Over the past two years, experts have drawn attention to a number of potential flaws in reactor security, including a lack of properly trained security guards. But now, a growing number of nuclear-safety advocates are arguing that an even greater danger comes from another, lesser-known risk.

For decades, reactor operators have deposited their used nuclear fuel in increasingly dense pools of water located on site. The highly radioactive material remains stable as long as the water tank is full. But if the pool were to drain, as it could if a storage building were damaged by an airplane crash, a missile attack, or even a well-placed explosive, the fuel could catch fire with potentially catastrophic consequences.

"This is the most consequential vulnerability of nuclear power in the country, and that is not a secret," says Bob Alvarez, a former senior advisor to the Department of Energy who worked on emergency preparedness. Spent fuel pools generally less well protected than the reactors' cores, he notes, and they are often located in unreinforced storage buildings. Yet they often contain far more radioactivity than the reactor core, since they hold the detritus from decades of nuclear energy production. "They could release 5 to 10 times more radioactivity than a nuclear reactor meltdown," Alvarez said.

A 1997 study commissioned by the NRC found that such a fire could cause as many as 143,000 cancer deaths and force the government to condemn between 800 and 2700 square miles of land. More recently, a study of the Indian Point reactors near New York City found that a severe fuel pool fire could make as much a 37,000 square miles uninhabitable, an area roughly 75 percent the size of New York state. "The threat environment is enormous," says Gordon Thompson, a nuclear safety expert and longtime industry critic.

At Palo Verde alone, roughly 1,200 metric tons of spent uranium is kept in three above-ground pools of water. Other plants' stockpiles range from 200 to 2,000 tons. Earlier this year, concern about the storage pools led a committee of scientists based at Princeton University, including both Alvarez and Thompson, to propose a sweeping remedy: transferring the fuel to heavily fortified concrete casks, which would be much less vulnerable to terrorist attack.
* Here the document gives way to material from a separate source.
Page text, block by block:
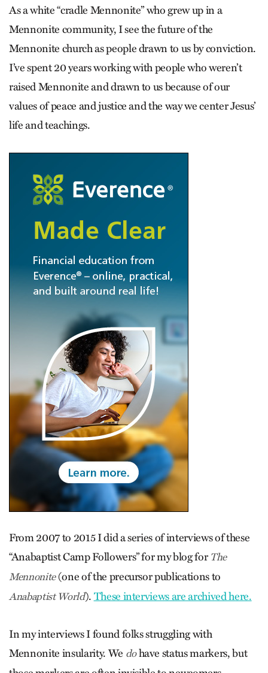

The cost is estimated at between $3.5 and $7 billion dollars, depending on thickness of the casks. The costs could be raised by adding no more than .06 cents per kilowatt hour to the cost of nuclear electricity.

But the industry has dismissed the proposal, saying that the cost is out of line with what it considers a highly unlikely disaster scenario. Mitch Singer, a spokesman for the trade group Nuclear Energy Institute, called the threat of a spent fuel fire "a far out, hypothetical situation," noting that backup measures like fire hoses might be used to keep cracked pools from losing water. "The intimation that the spent fuel pools are not safe is just wrong," Singer said.

Others like Per Peterson, director of the nuclear engineering at UC Berkeley, worry that the money might be better spent on other vulnerabilities, like new technologies that would make it impossible for planes to be used in terrorist attacks. "One has to balance this against all the other risks that we have," Peterson said.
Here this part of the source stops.